Introduction
First of all you need to understand the data before start. Several considerations should be taken into account before the data analysis begin depending on the sequencing technology, library preparation/chemistry, and amplicon region chosen. This tutorial has the purpose to preprocess/filter, assign taxonomy, and explore diversity patterns of 16S rRNA amplicon sequencing data from Illumina MiSeq with the new version of QIIME - QIIME2. In addition, we wil use the 16S taxonomic profiles to predict metagenomic content with PICRUSt. To this end, we will carry out this tutorial with few samples (n=3) from the large campaign of Ocean Sampling Day 2014 (henceforward OSD14).
Processing sequence reads into comprehensive biological information consists in decreasing the level of complexity from these large datasets using high performance algorithms integrated in bioinformatics pipelines. The following steps are often neccessary to carry out (not necessarily by this order):
- demultiplex the raw amplicon libraries into samples based on barcodes/indexes sequences;
- join paired-end reads (only for Illumina);
- filter the reads based on quality (Phred) scores, length, homopolymers, etc;
- align reads for further quality control (optional);
- merge equal/unique sequences (100%) - aka dereplication;
- detect and remove artificial sequences with multi parent origin produced during PCR amplification - aka chimeras;
cluster unique sequences into operational taxonomic units (OTUs) based on user-defined threshold;
- new algorithms/pipelines such as DADA2 and Deblur offer an alternative to the steps 2-7 and 3-7, respectively.

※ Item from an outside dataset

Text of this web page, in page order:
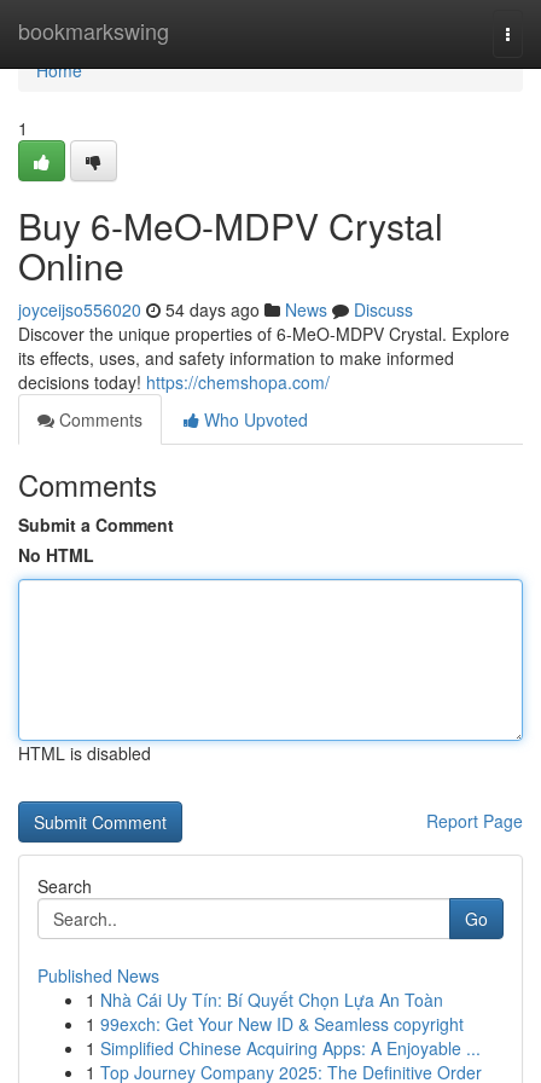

Basically, DADA2 tries to eliminate any sequencing error based on Poisson probabilist distribution of each partition (unique reads), and Deblur removes this sequencing error through error profiles and Hamming distance between two sequences. Then, both remove chimeras. Unlike the above mentioned, the sequences are not clustered into OTUs, but instead kept as exact sequences. Therefore, these ‘exact sequences’ (aka ‘amplicon sequence variants’ (henceforward ASVs) or ‘sub-OTUs’) could diverge as little as 1 nucleotide. Please, for more details have a look into the papers (above links) and the respective tutorials/source codes: DADA2 and Deblur. In addition, read the paper of Thompson et al., 2017 to understand better the differences between OTUs-ASVs and their implications.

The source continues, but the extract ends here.